Profile Runs shows how many times data profiling has been done over a certain period. Each run processes a specific source datastore or table, helping users see how often profiling happens. The graph gives a clear view of the changes in profile runs over time, making it easier to track profiling activity.
Click on the caret down 🔽 button to choose between viewing Records Profiled or Fields Profiled, depending on your preference.
Record Profile
Record Profiled shows the total number of records processed during the profile runs. It provides insight into the amount of data that has been analyzed during those runs. The bars in the graph show the comparison of the number of records profiled over the selected days.
Field Profiled
Field Profiled shows the number of fields processed during the profile runs. It shows how many individual fields within datasets have been analyzed during those runs. The bars in the graph provide a comparison of the fields profiled over the selected days.
Scans
Scans section provides a clear overview of all scanning activities within a selected period. It helps users keep track of how many scans were performed and how many anomalies were detected during those scans. This section makes it easier to understand the scanning process and manage data by offering insight into how often scans occur.

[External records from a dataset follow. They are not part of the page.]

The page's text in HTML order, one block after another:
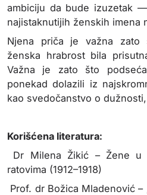
ambiciju da bude izuzetak
najistaknutijih ženskih imena
Njena priča je važna zato
ženska hrabrost bila
Važna je zato što
ponekad dolazili iz
kao svedočanstvo o
Korišćena literatura:
Dr Milena Žikić – Žene u
ratovima (1912–1918)
Prof. dr Božica Mladenović –
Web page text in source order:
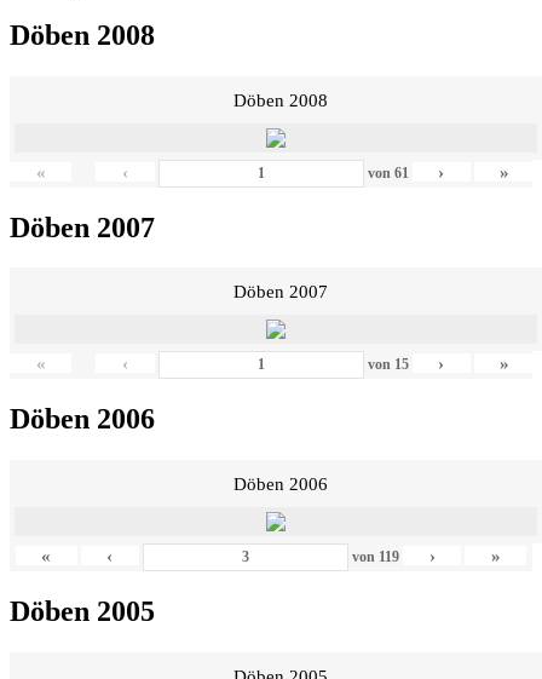
Döben 2008
Döben 2008
« ‹ von 61 › »
Döben 2007
Döben 2007
« ‹ von 15 › »
Döben 2006
Döben 2006
« ‹ von 119 › »
Döben 2005
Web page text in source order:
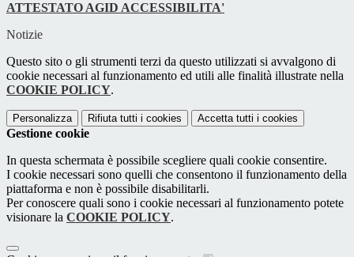
ATTESTATO AGID ACCESSIBILITA'
Notizie
Questo sito o gli strumenti terzi da questo utilizzati si avvalgono di
cookie necessari al funzionamento ed utili alle finalità illustrate nella
COOKIE POLICY.
Personalizza Rifiuta tutti i cookies Accetta tutti i cookies
Gestione cookie
In questa schermata è possibile scegliere quali cookie consentire.
I cookie necessari sono quelli che consentono il funzionamento della
piattaforma e non è possibile disabilitarli.
Per conoscere quali sono i cookie necessari al funzionamento potete
visionare la COOKIE POLICY.

Scan Runs show how often data scans are performed over a certain period. These scans check the quality of data across tables, views, and files, helping users monitor their data regularly and identify any issues. The process can be customized to scan tables or limit the number of records checked, ensuring that data stays accurate and up to standard.

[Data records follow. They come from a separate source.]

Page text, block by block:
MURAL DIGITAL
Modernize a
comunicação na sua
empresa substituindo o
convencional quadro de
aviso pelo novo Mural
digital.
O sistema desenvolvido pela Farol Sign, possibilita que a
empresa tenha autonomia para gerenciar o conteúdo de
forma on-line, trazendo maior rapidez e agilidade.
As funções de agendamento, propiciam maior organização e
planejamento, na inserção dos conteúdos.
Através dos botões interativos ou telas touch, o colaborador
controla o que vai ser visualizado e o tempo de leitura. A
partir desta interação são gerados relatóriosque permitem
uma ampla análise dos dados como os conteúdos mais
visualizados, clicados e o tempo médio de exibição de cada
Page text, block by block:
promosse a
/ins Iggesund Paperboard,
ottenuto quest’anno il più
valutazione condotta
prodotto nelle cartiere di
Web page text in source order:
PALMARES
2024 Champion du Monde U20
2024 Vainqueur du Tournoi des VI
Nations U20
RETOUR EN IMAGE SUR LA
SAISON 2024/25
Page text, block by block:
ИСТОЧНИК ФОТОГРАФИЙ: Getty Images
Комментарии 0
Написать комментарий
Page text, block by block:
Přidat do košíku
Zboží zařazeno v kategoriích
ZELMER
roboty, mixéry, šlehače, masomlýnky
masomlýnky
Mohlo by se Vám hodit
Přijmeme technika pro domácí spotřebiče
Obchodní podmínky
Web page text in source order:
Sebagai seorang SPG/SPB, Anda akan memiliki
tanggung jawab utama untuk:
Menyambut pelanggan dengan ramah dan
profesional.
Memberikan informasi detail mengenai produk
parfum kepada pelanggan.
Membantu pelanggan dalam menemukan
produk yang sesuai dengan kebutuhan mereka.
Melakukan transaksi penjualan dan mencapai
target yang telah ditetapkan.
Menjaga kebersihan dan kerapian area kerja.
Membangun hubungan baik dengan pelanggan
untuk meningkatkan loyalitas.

Click on the caret down 🔽 button to choose between viewing Anomalies Identified or Records Scanned, depending on your preference.
Anomalies Identified
Anomalies Identified shows the total number of anomalies detected during the scan runs. The bars in the graph allow users to compare the number of anomalies found across different days, helping them spot trends or irregularities in the data.
Records Scanned
Records Scanned shows the total number of records that were scanned during the scan runs. It gives users insight into how much data has been processed and allows them to compare the scanned records over the selected period.
Data Volume
Data Volume allows users to track the size of data stored within all source datastores present in the Qualytics platform over time. This helps in monitoring how the source datastore grows or changes, making it easier to detect irregularities or unexpected increases that could affect system performance. Users can visualize data size trends and manage the source datastore's efficiency, optimizing storage, adjusting resources, and enhancing data processing based on its size and growth.
Export
Export button allows you to quickly download the data from the Insights page. You can export data according to the selected Source Datastores, Tags, Report Date, and Timeframe. This makes it easy to save the data for offline use or share it with others.
After exporting, the data appears in a structured format, making it easy to save for offline use or to share with others.